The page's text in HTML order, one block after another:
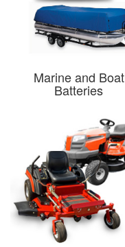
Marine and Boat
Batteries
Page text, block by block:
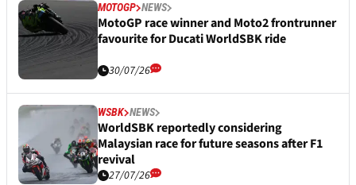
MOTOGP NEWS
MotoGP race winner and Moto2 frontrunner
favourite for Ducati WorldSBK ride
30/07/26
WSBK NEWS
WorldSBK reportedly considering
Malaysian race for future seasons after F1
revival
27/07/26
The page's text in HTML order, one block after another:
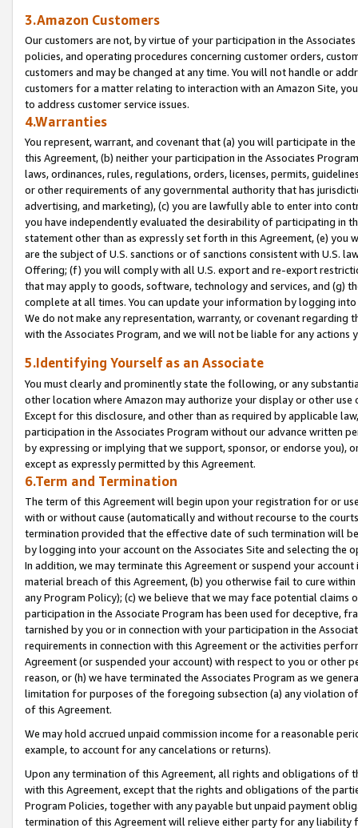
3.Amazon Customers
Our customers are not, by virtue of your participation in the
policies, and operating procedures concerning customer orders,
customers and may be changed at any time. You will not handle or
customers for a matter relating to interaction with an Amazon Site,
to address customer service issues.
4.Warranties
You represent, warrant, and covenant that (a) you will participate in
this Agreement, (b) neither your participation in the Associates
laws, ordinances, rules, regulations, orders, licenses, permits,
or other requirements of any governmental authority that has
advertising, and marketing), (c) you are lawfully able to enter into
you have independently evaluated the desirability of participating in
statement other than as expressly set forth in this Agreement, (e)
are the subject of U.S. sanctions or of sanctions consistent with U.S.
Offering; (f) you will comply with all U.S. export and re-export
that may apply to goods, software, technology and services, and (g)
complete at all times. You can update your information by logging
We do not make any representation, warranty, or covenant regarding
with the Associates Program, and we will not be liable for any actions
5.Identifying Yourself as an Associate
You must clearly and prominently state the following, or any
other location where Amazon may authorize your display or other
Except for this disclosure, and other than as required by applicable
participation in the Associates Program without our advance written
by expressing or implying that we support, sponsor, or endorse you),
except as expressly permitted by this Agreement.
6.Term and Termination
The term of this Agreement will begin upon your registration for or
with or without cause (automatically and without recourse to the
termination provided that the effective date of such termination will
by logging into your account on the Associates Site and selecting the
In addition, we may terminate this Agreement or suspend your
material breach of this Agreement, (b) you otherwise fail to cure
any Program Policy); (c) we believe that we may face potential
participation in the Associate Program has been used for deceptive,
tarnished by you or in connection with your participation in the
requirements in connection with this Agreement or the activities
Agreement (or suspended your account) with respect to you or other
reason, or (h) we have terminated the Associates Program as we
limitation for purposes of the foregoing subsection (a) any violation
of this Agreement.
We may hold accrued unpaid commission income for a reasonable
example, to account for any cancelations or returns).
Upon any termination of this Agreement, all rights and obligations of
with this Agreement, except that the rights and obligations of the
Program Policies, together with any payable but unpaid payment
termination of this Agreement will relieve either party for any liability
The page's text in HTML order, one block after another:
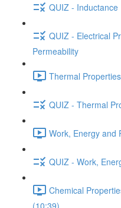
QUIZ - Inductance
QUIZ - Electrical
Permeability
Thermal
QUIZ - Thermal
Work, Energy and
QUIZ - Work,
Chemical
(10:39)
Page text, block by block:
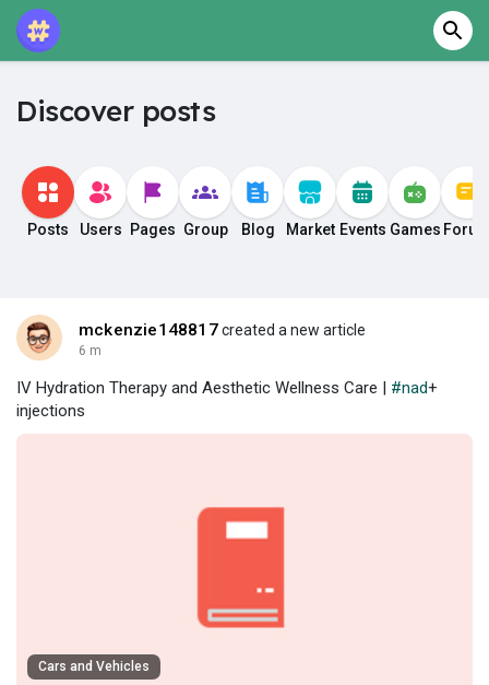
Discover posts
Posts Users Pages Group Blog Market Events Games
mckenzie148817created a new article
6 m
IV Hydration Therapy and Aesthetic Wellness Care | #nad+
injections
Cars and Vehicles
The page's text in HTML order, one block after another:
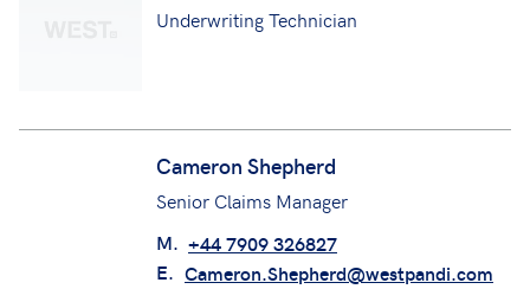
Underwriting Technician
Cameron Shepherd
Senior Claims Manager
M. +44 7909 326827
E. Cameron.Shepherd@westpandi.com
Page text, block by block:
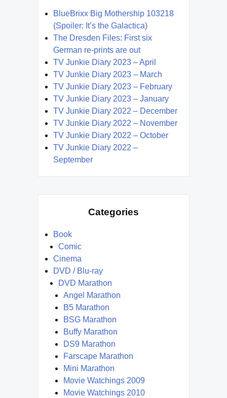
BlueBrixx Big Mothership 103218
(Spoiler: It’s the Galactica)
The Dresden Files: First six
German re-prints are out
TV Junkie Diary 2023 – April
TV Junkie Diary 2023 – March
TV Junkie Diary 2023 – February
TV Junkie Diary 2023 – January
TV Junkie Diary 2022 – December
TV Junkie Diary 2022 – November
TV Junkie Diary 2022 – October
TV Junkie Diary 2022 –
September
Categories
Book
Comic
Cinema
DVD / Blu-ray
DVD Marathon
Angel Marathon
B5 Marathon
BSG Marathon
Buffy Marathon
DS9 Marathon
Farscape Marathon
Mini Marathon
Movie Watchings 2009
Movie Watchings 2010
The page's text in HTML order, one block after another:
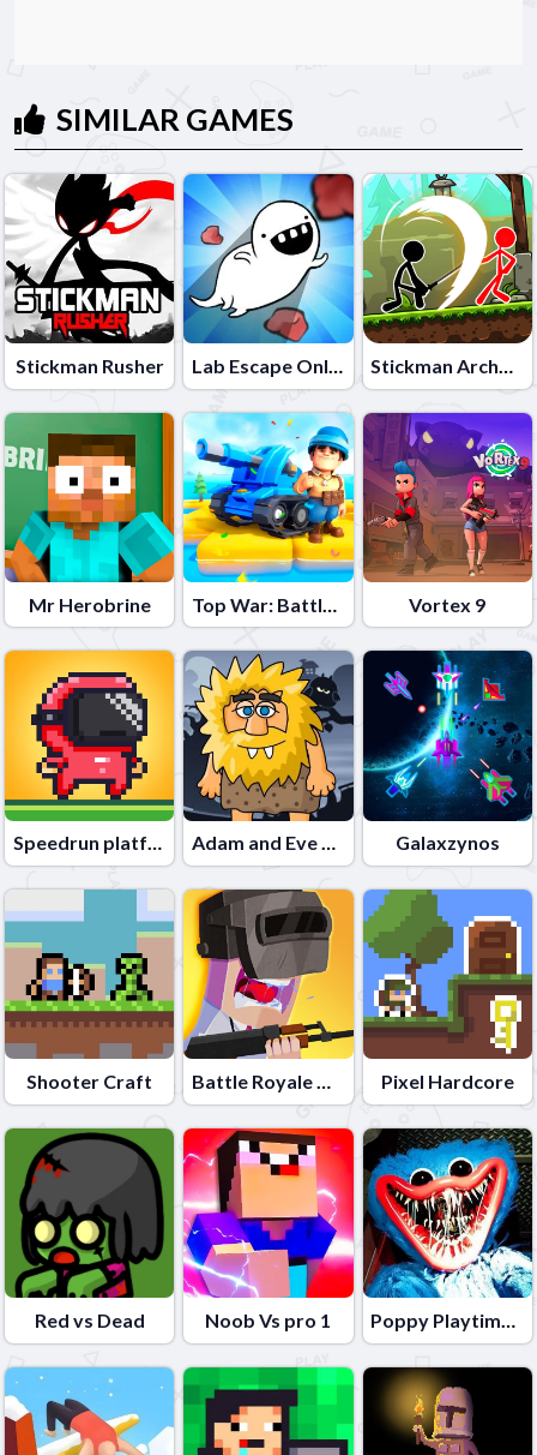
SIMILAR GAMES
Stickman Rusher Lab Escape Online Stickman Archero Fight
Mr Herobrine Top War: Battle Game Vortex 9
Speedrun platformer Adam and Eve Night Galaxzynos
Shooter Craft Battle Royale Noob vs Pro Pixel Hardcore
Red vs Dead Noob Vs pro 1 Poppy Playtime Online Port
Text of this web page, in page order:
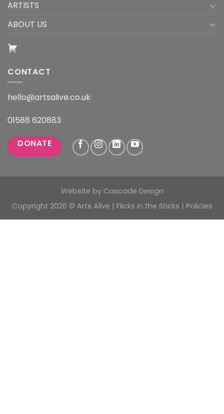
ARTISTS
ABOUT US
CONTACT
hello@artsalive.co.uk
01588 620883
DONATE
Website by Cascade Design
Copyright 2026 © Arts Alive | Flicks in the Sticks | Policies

══════

● **Required work**
Pictures stay out; all other material above is restated word for word.

● **Written response**
The page's text in HTML order, one block after another:
Marine and Boat
Batteries
Page text, block by block:
MOTOGP NEWS
MotoGP race winner and Moto2 frontrunner
favourite for Ducati WorldSBK ride
30/07/26
WSBK NEWS
WorldSBK reportedly considering
Malaysian race for future seasons after F1
revival
27/07/26
The page's text in HTML order, one block after another:
3.Amazon Customers
Our customers are not, by virtue of your participation in the
policies, and operating procedures concerning customer orders,
customers and may be changed at any time. You will not handle or
customers for a matter relating to interaction with an Amazon Site,
to address customer service issues.
4.Warranties
You represent, warrant, and covenant that (a) you will participate in
this Agreement, (b) neither your participation in the Associates
laws, ordinances, rules, regulations, orders, licenses, permits,
or other requirements of any governmental authority that has
advertising, and marketing), (c) you are lawfully able to enter into
you have independently evaluated the desirability of participating in
statement other than as expressly set forth in this Agreement, (e)
are the subject of U.S. sanctions or of sanctions consistent with U.S.
Offering; (f) you will comply with all U.S. export and re-export
that may apply to goods, software, technology and services, and (g)
complete at all times. You can update your information by logging
We do not make any representation, warranty, or covenant regarding
with the Associates Program, and we will not be liable for any actions
5.Identifying Yourself as an Associate
You must clearly and prominently state the following, or any
other location where Amazon may authorize your display or other
Except for this disclosure, and other than as required by applicable
participation in the Associates Program without our advance written
by expressing or implying that we support, sponsor, or endorse you),
except as expressly permitted by this Agreement.
6.Term and Termination
The term of this Agreement will begin upon your registration for or
with or without cause (automatically and without recourse to the
termination provided that the effective date of such termination will
by logging into your account on the Associates Site and selecting the
In addition, we may terminate this Agreement or suspend your
material breach of this Agreement, (b) you otherwise fail to cure
any Program Policy); (c) we believe that we may face potential
participation in the Associate Program has been used for deceptive,
tarnished by you or in connection with your participation in the
requirements in connection with this Agreement or the activities
Agreement (or suspended your account) with respect to you or other
reason, or (h) we have terminated the Associates Program as we
limitation for purposes of the foregoing subsection (a) any violation
of this Agreement.
We may hold accrued unpaid commission income for a reasonable
example, to account for any cancelations or returns).
Upon any termination of this Agreement, all rights and obligations of
with this Agreement, except that the rights and obligations of the
Program Policies, together with any payable but unpaid payment
termination of this Agreement will relieve either party for any liability
The page's text in HTML order, one block after another:
QUIZ - Inductance
QUIZ - Electrical
Permeability
Thermal
QUIZ - Thermal
Work, Energy and
QUIZ - Work,
Chemical
(10:39)
Page text, block by block:
Discover posts
Posts Users Pages Group Blog Market Events Games
mckenzie148817created a new article
6 m
IV Hydration Therapy and Aesthetic Wellness Care | #nad+
injections
Cars and Vehicles
The page's text in HTML order, one block after another:
Underwriting Technician
Cameron Shepherd
Senior Claims Manager
M. +44 7909 326827
E. Cameron.Shepherd@westpandi.com
Page text, block by block:
BlueBrixx Big Mothership 103218
(Spoiler: It’s the Galactica)
The Dresden Files: First six
German re-prints are out
TV Junkie Diary 2023 – April
TV Junkie Diary 2023 – March
TV Junkie Diary 2023 – February
TV Junkie Diary 2023 – January
TV Junkie Diary 2022 – December
TV Junkie Diary 2022 – November
TV Junkie Diary 2022 – October
TV Junkie Diary 2022 –
September
Categories
Book
Comic
Cinema
DVD / Blu-ray
DVD Marathon
Angel Marathon
B5 Marathon
BSG Marathon
Buffy Marathon
DS9 Marathon
Farscape Marathon
Mini Marathon
Movie Watchings 2009
Movie Watchings 2010
The page's text in HTML order, one block after another:
SIMILAR GAMES
Stickman Rusher Lab Escape Online Stickman Archero Fight
Mr Herobrine Top War: Battle Game Vortex 9
Speedrun platformer Adam and Eve Night Galaxzynos
Shooter Craft Battle Royale Noob vs Pro Pixel Hardcore
Red vs Dead Noob Vs pro 1 Poppy Playtime Online Port
Text of this web page, in page order:
ARTISTS
ABOUT US
CONTACT
hello@artsalive.co.uk
01588 620883
DONATE
Website by Cascade Design
Copyright 2026 © Arts Alive | Flicks in the Sticks | Policies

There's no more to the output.